Write out all of the records exactly once more and skip the images.
+++ Dataset excerpts +++
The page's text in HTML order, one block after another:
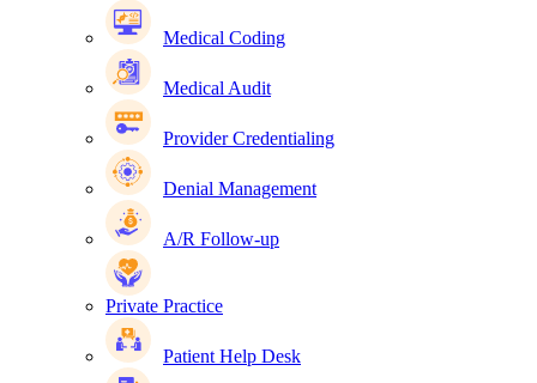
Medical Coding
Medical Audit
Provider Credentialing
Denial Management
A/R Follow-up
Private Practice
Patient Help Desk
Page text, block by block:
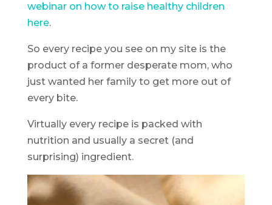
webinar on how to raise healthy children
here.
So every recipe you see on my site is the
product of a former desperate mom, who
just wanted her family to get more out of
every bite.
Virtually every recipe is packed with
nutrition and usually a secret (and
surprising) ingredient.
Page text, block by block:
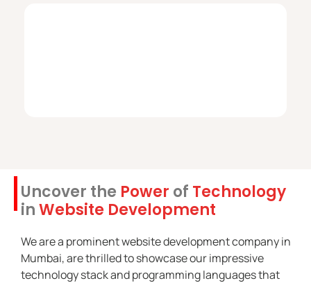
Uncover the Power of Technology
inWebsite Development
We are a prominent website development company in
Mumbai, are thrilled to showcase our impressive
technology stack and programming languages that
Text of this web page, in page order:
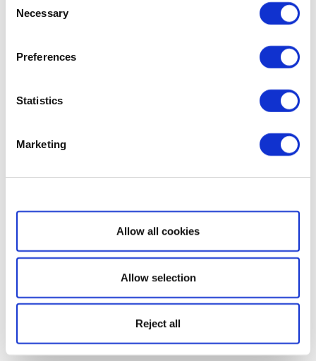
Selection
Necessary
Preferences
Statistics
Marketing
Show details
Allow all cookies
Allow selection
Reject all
+++
▶ **Result for this task**
The page's text in HTML order, one block after another:
Medical Coding
Medical Audit
Provider Credentialing
Denial Management
A/R Follow-up
Private Practice
Patient Help Desk
Page text, block by block:
webinar on how to raise healthy children
here.
So every recipe you see on my site is the
product of a former desperate mom, who
just wanted her family to get more out of
every bite.
Virtually every recipe is packed with
nutrition and usually a secret (and
surprising) ingredient.
Page text, block by block:
Uncover the Power of Technology
inWebsite Development
We are a prominent website development company in
Mumbai, are thrilled to showcase our impressive
technology stack and programming languages that
Text of this web page, in page order:
Selection
Necessary
Preferences
Statistics
Marketing
Show details
Allow all cookies
Allow selection
Reject all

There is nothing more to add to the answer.